State v. Bean

195 A.2d 68, 159 Me. 455, 1963 Me. LEXIS 62
CourtSupreme Judicial Court of Maine
DecidedNovember 21, 1963
StatusPublished
Cited by15 cases

This text of 195 A.2d 68 (State v. Bean) is published on Counsel Stack Legal Research, covering Supreme Judicial Court of Maine primary law. Counsel Stack provides free access to over 12 million legal documents including statutes, case law, regulations, and constitutions.

Bluebook
State v. Bean, 195 A.2d 68, 159 Me. 455, 1963 Me. LEXIS 62 (Me. 1963).

Opinion

Webber, J.

On report. The defendant was committed to the Augusta State Hospital on September 21, 1949 by order of court after he had been found not guilty of the commission of a crime by reason of insanity.

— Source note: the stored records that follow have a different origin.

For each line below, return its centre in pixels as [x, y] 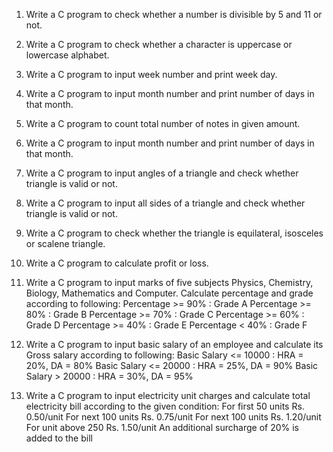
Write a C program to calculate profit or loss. [117, 263]
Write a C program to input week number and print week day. [151, 74]
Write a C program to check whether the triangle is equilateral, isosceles [174, 233]
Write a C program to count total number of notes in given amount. [163, 123]
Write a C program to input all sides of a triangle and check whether [165, 203]
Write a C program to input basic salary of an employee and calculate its [174, 344]
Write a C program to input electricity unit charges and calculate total [168, 395]
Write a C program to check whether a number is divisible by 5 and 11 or [174, 14]
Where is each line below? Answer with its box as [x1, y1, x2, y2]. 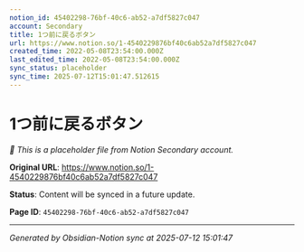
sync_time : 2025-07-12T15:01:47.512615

On April 25, 1950 a guardian was appointed for the defendant and in the following month the regular payment of benefits to the guardian was commenced by the Veterans’ Administration of the United States. Until December 11, 1959 no bills for board and care of the defendant were submitted by the Hospital and no payments were made by the guardian. Under date of December 11, 1959 the Business Manager of the Hospital wrote to the guardian the following letter:

“Dear Madam: ROBERT BEAN
In accordance with an opinion written by the Attorney General’s Department, November 6 of this year, this 'hospital may make charges for persons committed to the hospital as a result of prosecution for a criminal offense wherever means of payment exists. We will start charges as of December 1 for board and care at $14.00 per week.”

On January 13, 1960 the guardian paid the amount due for the period from December 1, 1959 through January 31, 1960. On January 20, 1960 a bill was sent to the guardian for board and care from September 21, 1949 through December 31, 1959 in the amount of $6651.72. The fixed maximum rate changed on November 1, 1953 from $10.00 per week to $2.00 per day. As of April 26, 1962 the estate of the defendant in the hands of the guardian, all derived from veteran’s benefits and the accrued income thereon, amounted to $13,291.70 and at all material times exceeded the charges alleged by plaintiff to have then accrued. On October 26, 1962 the plaintiff brought its complaint seeking *457 to recover the sum of $6589.72 to December 1, 1959. The defendant by answer denied liability and specifically asserted by way of defense

1. That the only assets of the defendant are funds derived from the Veterans’ Administration claimed as exempt from the claims of creditors.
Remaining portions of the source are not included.